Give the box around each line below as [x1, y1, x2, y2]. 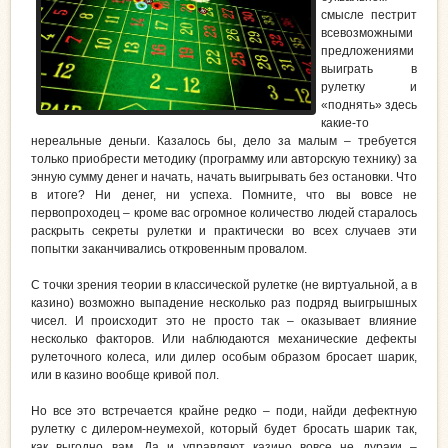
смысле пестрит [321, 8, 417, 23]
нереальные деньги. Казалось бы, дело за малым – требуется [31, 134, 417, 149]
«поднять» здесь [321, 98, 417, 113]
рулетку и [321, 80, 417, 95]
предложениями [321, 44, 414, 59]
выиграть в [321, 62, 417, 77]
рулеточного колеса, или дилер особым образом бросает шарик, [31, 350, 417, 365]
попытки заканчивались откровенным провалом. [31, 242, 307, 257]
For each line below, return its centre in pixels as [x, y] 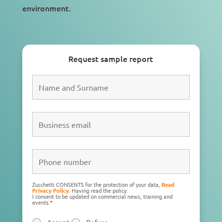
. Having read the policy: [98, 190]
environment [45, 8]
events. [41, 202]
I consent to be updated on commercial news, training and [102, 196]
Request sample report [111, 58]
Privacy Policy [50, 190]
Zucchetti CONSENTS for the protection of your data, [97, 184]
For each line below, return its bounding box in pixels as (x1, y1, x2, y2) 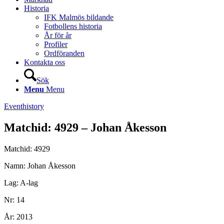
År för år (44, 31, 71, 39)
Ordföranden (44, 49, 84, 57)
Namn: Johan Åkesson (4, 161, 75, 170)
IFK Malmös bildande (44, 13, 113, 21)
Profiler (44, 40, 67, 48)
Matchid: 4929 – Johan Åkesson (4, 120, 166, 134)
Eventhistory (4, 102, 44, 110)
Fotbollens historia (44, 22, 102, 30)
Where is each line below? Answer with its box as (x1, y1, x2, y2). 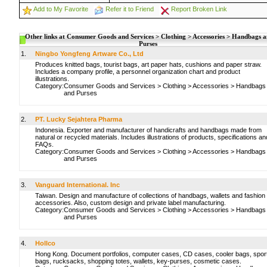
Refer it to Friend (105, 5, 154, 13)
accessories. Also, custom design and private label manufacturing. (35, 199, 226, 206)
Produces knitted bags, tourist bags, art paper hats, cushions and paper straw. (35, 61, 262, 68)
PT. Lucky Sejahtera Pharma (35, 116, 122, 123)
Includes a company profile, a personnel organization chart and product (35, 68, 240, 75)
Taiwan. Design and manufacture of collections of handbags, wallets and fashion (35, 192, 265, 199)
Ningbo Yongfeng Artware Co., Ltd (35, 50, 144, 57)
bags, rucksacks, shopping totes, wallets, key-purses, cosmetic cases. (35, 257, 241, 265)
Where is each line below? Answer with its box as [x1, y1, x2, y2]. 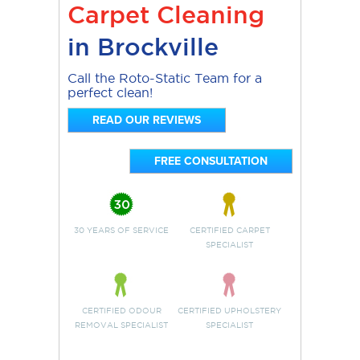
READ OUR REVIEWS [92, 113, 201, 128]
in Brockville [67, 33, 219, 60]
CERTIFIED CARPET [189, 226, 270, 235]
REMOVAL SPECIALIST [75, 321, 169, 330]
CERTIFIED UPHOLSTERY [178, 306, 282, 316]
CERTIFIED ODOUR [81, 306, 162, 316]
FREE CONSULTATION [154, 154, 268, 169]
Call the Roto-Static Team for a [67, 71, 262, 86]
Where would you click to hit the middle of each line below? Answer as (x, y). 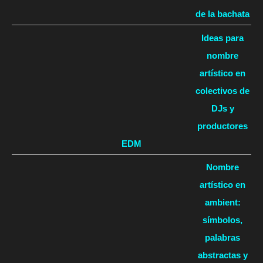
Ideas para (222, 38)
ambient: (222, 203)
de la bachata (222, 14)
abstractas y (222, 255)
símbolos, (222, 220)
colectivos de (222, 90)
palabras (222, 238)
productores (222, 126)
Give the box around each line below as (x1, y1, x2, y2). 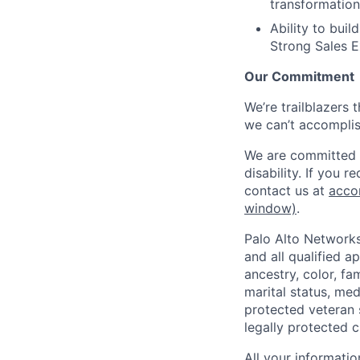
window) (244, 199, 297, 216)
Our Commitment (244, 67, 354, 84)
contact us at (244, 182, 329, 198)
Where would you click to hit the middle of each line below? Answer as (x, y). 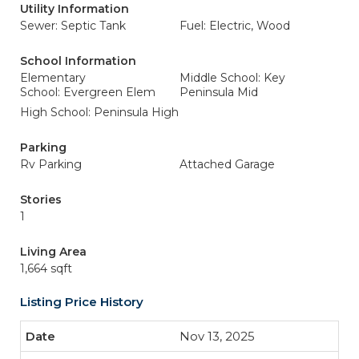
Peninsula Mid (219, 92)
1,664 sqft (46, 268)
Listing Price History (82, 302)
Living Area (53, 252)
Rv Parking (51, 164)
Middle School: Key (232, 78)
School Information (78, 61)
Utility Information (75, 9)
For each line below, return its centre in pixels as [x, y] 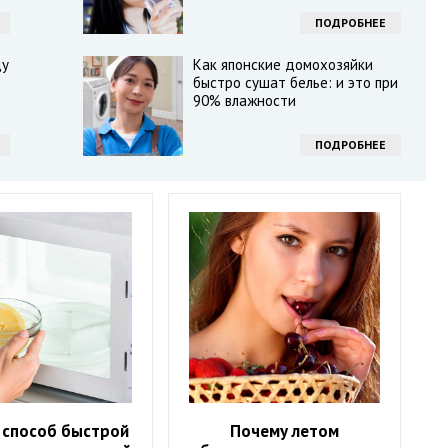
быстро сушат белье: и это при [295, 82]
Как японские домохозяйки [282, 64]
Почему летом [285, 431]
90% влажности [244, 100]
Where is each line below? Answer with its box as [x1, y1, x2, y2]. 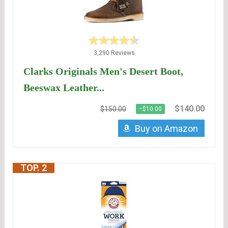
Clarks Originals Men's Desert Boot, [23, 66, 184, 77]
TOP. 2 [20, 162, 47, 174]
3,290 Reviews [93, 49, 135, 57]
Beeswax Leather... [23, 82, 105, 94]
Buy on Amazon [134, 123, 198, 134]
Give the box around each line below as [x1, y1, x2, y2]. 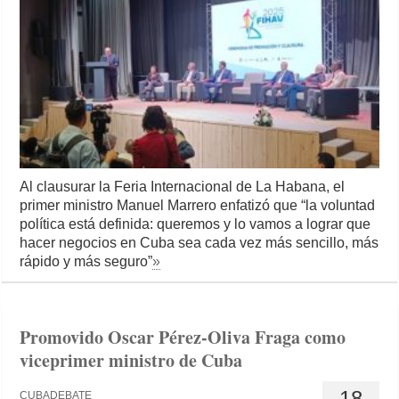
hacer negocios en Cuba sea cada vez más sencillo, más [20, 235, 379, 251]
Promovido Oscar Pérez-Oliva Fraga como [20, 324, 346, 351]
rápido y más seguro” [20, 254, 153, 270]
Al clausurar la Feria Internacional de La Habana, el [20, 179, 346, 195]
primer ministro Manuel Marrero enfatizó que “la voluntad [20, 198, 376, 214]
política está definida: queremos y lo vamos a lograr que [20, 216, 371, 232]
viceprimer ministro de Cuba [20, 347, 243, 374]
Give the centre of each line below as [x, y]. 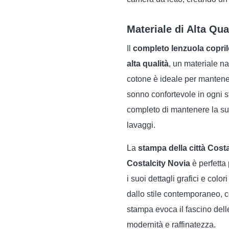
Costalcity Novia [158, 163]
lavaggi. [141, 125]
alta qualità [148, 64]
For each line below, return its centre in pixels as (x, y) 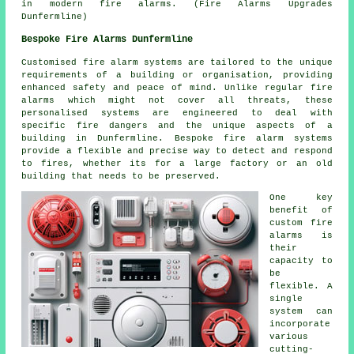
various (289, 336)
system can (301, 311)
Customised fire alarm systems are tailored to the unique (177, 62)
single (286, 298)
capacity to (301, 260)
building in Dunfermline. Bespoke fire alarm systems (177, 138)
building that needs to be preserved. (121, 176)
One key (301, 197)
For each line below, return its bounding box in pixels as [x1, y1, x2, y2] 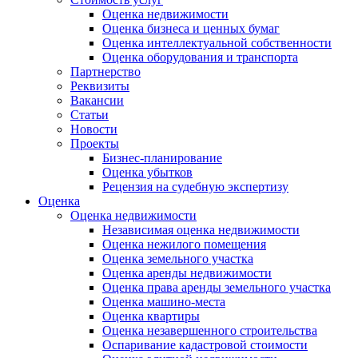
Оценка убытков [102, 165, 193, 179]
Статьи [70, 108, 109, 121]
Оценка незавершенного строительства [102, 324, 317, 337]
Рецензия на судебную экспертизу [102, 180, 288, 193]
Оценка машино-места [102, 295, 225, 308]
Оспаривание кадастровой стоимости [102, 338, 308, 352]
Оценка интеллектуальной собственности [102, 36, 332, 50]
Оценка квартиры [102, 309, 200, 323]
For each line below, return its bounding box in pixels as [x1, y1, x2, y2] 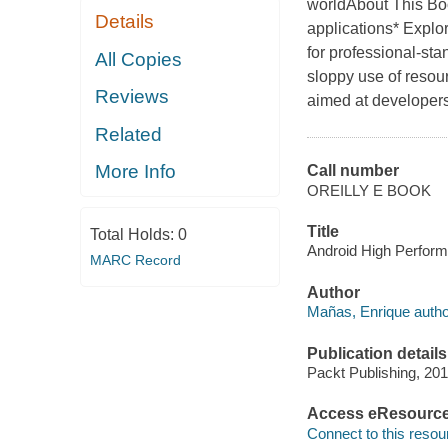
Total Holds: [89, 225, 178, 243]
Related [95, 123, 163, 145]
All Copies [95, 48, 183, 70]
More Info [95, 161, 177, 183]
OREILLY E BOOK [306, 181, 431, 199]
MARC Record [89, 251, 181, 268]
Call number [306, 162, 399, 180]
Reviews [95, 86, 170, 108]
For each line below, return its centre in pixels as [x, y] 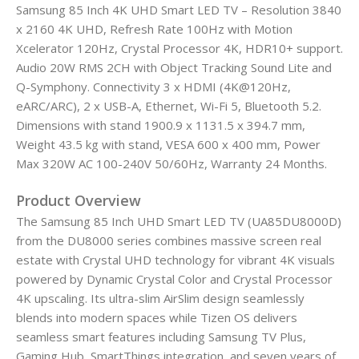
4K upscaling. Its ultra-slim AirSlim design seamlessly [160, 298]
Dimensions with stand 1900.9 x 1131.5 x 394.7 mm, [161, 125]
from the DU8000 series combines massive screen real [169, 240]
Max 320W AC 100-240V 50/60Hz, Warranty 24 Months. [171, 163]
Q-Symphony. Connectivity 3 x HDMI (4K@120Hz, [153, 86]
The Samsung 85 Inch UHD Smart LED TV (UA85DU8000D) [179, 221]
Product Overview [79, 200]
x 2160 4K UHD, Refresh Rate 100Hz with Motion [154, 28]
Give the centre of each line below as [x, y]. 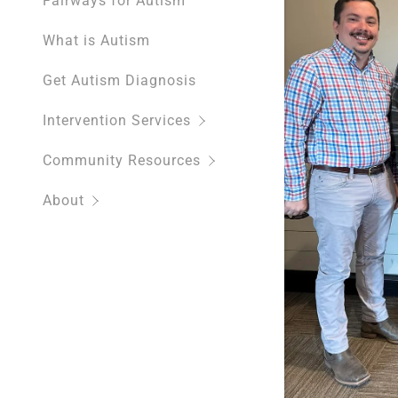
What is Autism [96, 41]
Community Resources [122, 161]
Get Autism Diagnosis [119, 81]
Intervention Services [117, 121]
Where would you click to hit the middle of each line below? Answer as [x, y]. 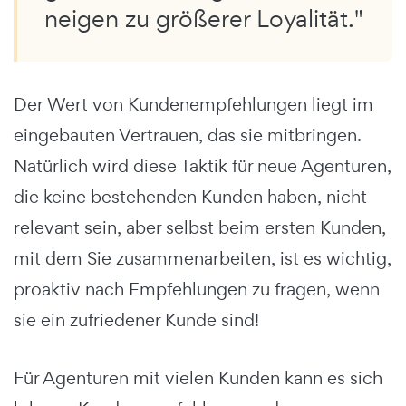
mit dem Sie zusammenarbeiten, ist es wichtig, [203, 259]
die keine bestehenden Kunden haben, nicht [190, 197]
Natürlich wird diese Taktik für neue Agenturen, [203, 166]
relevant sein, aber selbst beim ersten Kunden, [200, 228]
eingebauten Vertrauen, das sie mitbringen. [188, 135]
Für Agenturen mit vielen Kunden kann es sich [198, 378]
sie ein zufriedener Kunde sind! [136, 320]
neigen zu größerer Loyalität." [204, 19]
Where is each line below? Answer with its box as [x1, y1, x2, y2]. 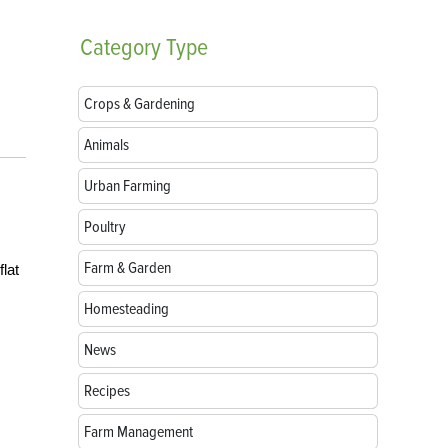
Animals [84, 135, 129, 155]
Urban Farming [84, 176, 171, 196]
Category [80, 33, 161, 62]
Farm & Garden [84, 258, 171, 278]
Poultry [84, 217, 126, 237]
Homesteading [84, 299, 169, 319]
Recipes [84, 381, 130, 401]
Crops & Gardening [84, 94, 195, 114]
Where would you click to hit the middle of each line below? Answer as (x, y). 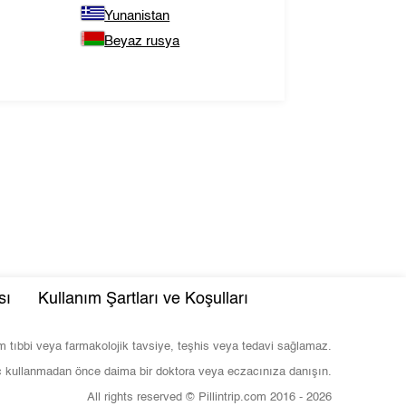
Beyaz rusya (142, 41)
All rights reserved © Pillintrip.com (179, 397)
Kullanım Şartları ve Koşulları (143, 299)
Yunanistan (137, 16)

☆ ☆ ☆ ☆ ☆

[EXERCISE REQUIREMENTS] Say again, word for word, the lines beginning at the top of the data and ending with the line that has "рулеточного колеса, или". Skip the pictures.

[YOUR RESPONSE]
Give the box around each line below as [x1, y1, x2, y2]. 
смысле пестрит [321, 8, 417, 23]
нереальные деньги. Казалось бы, дело за малым – требуется [31, 134, 417, 149]
«поднять» здесь [321, 98, 417, 113]
рулетку и [321, 80, 417, 95]
предложениями [321, 44, 414, 59]
выиграть в [321, 62, 417, 77]
рулеточного колеса, или дилер особым образом бросает шарик, [31, 350, 417, 365]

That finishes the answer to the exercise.